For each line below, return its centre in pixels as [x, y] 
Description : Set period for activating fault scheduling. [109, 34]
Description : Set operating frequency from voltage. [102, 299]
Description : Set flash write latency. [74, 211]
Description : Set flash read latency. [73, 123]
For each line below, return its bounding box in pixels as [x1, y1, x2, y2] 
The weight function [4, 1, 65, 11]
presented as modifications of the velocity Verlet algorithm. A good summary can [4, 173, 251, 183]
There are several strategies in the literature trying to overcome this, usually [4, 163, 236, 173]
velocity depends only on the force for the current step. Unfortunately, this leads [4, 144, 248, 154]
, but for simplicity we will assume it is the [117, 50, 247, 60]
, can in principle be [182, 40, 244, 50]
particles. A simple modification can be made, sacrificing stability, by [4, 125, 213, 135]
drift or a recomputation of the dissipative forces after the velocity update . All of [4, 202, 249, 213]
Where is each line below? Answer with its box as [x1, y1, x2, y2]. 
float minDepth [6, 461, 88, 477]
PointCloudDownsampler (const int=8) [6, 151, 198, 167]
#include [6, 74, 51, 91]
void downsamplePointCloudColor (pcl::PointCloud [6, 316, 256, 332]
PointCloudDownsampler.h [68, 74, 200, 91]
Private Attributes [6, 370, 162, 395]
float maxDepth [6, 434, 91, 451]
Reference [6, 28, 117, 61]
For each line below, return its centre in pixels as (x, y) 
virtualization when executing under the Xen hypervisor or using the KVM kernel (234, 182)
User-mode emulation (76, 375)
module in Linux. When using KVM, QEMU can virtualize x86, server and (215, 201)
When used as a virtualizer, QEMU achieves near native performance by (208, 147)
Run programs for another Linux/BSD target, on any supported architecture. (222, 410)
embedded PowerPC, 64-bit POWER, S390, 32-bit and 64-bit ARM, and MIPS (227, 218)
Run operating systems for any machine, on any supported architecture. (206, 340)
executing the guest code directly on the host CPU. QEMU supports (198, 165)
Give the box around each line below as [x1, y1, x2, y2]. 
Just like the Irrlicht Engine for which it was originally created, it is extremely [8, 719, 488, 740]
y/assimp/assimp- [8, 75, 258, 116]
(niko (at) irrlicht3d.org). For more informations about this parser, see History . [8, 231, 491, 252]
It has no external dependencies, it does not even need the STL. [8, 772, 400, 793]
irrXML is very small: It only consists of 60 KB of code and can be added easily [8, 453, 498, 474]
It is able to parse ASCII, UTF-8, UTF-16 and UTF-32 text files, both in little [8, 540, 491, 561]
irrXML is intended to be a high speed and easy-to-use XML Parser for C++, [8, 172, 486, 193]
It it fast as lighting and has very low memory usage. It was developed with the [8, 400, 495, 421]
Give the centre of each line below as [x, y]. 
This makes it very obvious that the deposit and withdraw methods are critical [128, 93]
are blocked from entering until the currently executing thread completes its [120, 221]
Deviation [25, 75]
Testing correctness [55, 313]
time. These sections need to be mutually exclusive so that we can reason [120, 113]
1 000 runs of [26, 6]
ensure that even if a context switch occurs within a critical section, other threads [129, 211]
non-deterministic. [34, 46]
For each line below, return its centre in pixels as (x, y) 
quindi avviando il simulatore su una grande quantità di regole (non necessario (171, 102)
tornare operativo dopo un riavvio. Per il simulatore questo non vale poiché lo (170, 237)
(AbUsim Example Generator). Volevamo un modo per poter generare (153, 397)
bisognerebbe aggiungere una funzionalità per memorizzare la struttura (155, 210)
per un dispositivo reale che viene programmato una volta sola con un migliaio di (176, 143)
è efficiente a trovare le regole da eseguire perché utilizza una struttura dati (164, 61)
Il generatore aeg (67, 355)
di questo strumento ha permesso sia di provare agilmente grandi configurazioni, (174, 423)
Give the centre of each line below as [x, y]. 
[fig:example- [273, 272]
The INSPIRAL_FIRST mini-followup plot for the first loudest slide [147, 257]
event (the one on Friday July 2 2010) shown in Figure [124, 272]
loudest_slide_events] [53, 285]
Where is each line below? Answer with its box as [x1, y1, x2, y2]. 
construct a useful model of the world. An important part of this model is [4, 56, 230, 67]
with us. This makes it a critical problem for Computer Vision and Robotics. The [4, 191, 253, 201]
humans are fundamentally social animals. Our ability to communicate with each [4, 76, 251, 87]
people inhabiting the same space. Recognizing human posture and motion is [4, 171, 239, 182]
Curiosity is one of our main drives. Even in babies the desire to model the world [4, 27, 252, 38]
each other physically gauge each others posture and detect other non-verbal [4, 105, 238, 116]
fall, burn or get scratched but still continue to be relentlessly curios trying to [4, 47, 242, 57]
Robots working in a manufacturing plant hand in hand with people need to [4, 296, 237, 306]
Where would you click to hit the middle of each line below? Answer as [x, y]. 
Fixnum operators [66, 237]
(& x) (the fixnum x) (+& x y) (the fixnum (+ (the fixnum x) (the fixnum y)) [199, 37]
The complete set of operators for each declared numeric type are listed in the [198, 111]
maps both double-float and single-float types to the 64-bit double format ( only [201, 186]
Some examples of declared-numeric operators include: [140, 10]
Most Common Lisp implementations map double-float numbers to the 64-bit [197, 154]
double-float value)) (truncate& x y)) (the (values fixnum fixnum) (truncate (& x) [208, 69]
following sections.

____

→ Work task
From the line containing "Most Common Lisp" through the last line of the entries above, print every line exactly, including both ends, and nothing else.

→ Your response
Most Common Lisp implementations map double-float numbers to the 64-bit [197, 154]
double-float value)) (truncate& x y)) (the (values fixnum fixnum) (truncate (& x) [208, 69]
following sections.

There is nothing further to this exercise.